Monday, September 26, 2016
Tuesday, September 20, 2016
From New York to Utah we drove and drove and drove. A short week in our new place and off to Montana I then drove. After working with movers and spending time with some truly great friends, I ticked off even more miles to return to the desert west of Salt Lake City. Along the way, I found myself listening to lots of older music. Songs that I've seemingly listened to a thousand times apiece. Ones that I know by heart even when I haven't heard them in years. Tori Amos, Indigo Girls, Alison Krauss - solo and with Union Station, Mary Chapin Carpenter, 10,000 Maniacs, Dixie Chicks, Eva Cassidy, Lucinda Williams, Tracy Chapman, Gillian Welch, Paul Simon, Dave Matthews, Billy Joel, Pat Green.
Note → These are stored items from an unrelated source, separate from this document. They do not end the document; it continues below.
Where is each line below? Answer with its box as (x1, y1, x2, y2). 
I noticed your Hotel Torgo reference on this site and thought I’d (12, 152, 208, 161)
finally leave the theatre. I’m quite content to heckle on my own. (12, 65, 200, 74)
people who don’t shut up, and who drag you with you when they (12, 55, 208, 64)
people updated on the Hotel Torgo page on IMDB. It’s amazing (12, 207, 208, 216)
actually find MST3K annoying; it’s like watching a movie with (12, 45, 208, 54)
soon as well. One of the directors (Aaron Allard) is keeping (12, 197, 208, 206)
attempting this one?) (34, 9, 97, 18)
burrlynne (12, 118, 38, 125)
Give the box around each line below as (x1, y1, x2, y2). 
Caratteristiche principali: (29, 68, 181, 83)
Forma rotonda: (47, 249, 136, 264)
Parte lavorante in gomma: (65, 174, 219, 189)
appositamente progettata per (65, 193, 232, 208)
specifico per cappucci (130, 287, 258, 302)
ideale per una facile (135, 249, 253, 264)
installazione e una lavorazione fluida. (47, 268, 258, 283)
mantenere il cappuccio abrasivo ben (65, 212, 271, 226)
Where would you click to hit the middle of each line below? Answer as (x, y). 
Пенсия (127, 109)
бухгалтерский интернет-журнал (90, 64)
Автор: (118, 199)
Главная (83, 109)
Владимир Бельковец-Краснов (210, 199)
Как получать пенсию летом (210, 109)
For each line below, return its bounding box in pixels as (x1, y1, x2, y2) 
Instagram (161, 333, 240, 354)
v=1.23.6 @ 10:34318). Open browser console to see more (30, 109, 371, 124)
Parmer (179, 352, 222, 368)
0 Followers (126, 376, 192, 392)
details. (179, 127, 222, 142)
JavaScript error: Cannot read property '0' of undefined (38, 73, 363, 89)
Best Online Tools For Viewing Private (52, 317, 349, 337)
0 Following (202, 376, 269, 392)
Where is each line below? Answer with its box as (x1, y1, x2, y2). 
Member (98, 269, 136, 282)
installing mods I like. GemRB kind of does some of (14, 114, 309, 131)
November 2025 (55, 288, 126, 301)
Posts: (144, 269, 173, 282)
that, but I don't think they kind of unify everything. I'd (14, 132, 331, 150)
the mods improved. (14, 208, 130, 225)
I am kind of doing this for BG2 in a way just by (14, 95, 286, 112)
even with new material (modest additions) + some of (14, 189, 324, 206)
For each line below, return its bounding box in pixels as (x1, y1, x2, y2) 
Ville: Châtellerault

Moving has a way of bringing on reflection, and hearing these songs that evoke specific memories from many points in my life encouraged that. I enjoyed it. I found myself smiling, laughing out loud, remembering places or people I hadn't thought of in a long time. It had a way of making me feel my life has been well-lived and varied, full of change and memorable moments. It made me feel fulfilled. And it reminded me how much I cache songs with people, places, and times in my grey matter. Doesn't everyone?
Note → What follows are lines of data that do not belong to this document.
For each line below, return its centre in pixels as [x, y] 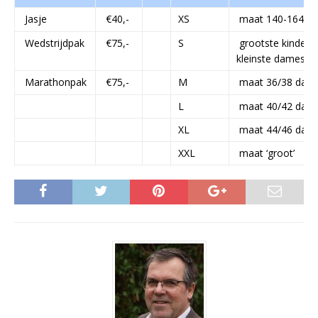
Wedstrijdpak [55, 43]
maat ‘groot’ [265, 153]
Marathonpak [54, 82]
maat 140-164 [270, 19]
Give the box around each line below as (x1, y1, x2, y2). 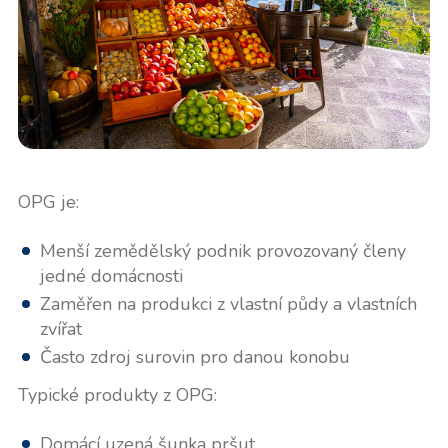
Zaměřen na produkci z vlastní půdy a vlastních (39, 292, 417, 317)
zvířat (39, 317, 82, 342)
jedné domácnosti (39, 264, 183, 289)
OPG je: (17, 190, 79, 215)
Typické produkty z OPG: (17, 383, 217, 408)
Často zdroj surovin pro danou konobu (39, 345, 350, 370)
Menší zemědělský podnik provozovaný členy (39, 239, 406, 264)
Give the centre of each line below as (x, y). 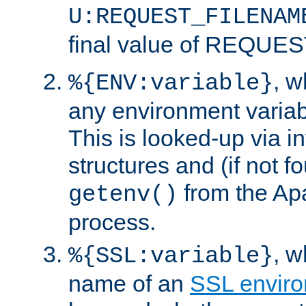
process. (112, 222)
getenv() (123, 194)
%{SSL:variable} (171, 256)
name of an (129, 283)
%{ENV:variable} (171, 83)
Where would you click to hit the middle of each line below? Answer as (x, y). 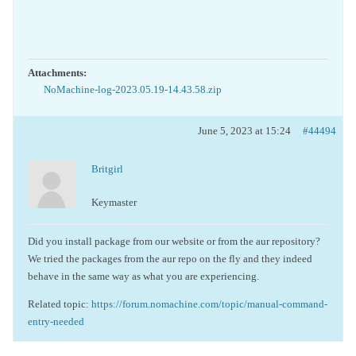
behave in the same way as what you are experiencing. (143, 276)
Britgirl (107, 169)
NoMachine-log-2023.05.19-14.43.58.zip (133, 89)
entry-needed (56, 321)
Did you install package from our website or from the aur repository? (174, 241)
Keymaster (114, 202)
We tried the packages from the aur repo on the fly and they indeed (170, 259)
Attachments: (57, 73)
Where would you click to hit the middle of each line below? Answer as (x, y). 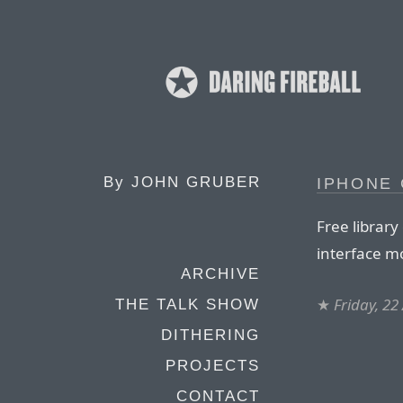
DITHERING (210, 335)
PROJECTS (213, 366)
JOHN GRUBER (196, 182)
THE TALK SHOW (188, 304)
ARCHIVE (220, 274)
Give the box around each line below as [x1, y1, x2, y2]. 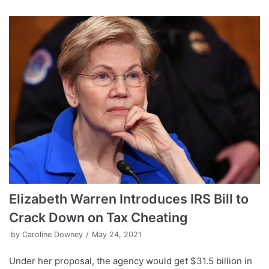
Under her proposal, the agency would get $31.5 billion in [9, 255, 252, 267]
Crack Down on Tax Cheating [9, 209, 188, 225]
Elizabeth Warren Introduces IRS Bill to [9, 190, 249, 207]
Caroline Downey [22, 229, 83, 239]
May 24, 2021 [92, 229, 142, 239]
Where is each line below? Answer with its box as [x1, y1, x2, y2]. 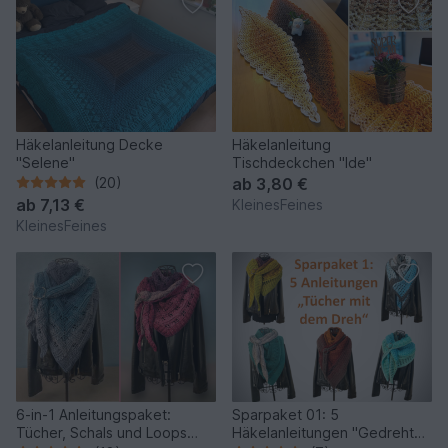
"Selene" [16, 153, 75, 171]
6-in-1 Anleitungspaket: [16, 405, 171, 423]
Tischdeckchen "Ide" [232, 153, 372, 171]
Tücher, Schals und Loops [16, 423, 187, 441]
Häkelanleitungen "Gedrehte [232, 423, 423, 441]
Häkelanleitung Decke [16, 135, 163, 153]
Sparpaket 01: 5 [232, 405, 339, 423]
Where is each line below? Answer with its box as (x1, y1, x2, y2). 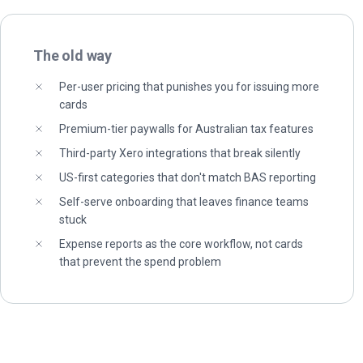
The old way (33, 47, 113, 64)
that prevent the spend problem (59, 255, 221, 268)
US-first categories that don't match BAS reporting (59, 171, 316, 184)
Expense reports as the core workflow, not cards (59, 237, 303, 250)
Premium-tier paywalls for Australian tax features (59, 122, 314, 135)
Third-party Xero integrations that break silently (59, 147, 301, 160)
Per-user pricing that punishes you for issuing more (59, 80, 319, 93)
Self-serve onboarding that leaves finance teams (59, 195, 309, 208)
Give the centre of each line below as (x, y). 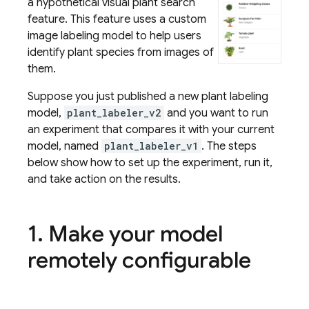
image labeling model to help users (114, 36)
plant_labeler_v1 (151, 146)
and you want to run (216, 113)
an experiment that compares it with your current (151, 130)
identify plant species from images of (121, 52)
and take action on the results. (104, 179)
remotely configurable (139, 260)
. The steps (229, 146)
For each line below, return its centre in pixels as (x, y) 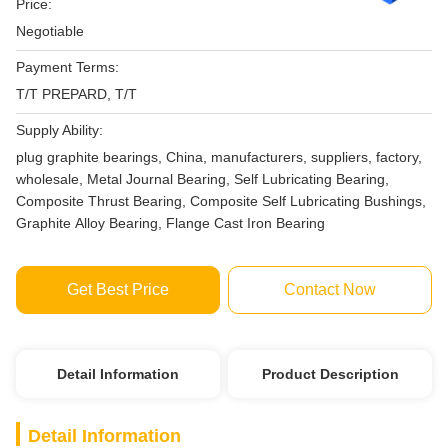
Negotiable (50, 31)
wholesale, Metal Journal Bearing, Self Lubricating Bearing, (125, 179)
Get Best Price (117, 289)
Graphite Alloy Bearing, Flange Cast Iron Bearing (170, 223)
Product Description (330, 374)
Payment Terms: (67, 67)
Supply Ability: (59, 130)
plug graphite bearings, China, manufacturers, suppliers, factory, (219, 157)

It continually impresses me how much music influences mood, emotion, and energy. Classical when I'm driving in lots of traffic but want something soothing. Loud rock and roll when I'm feeling buoyant. Verbose lyrics full of meaning when I'm feeling creative or introspective. Bluegrass when I need a pick me up. Reggae or folk when I'm feeling a little homesick. Movie scores pretty much any time, anywhere.
I'm wondering if exploring familiar and new parts of Utah will involve creating a new soundtrack. I'm betting it will be full of old songs and new songs. Sing along type songs for driving down the highway at 80 miles per hour and quiet, soft songs for watching the stars with little or no light pollution.
Looking forward to the journeys and adventures to come. I've a strong feeling that living here will prove to be illuminating.
Friday, September 2, 2016
As summer comes to a close and fall seems right around the corner, I find myself feeling introspective today -- specifically about transition. Transformation. Revision. Adaptation. Modification. Whatever label one can put on it, my thoughts on this breezy, warm morning are focused on change.
Was there a time in your life where you felt absolutely clear-minded on where you wanted to be, what you wanted to be doing for a living, what hobbies gave you the most joy, what goals you had for yourself while also feeling steadfast in your relationships with friends and family? Where everything seemed to be running smoothly, things were predictable yet fun, you had social outlets and regular outings, you may have even had ideas of starting an online business or selling things you made at craft shows?
Did time pass and suddenly there you were, no longer enjoying the craft or hobby that you were once thinking of trying to make income on, no longer living in the place where your needs were being met most of the time while you could easily handle the occasions when they weren't?
What I'm getting at is this - did you ever have a period of your life (for months or years or even a decade) that you've kept trying to get back to emotionally (or even geographically) where life was pretty damn good and simpler only to come to the realization you should stop fighting what's now different and it's okay to have changed the script on what fulfills you? I do. I have. Regretfully at times (the accepting I've changed). Not so willingly at times (wasn't I so much happier then?). Fearful at times (why can't I find the same level of joy in something I've invested so much time and money in?). Only halfway open to it at times (What, did we just decide to move AGAIN, back to the other side of the continent near where we used to live just two years ago?!?!?).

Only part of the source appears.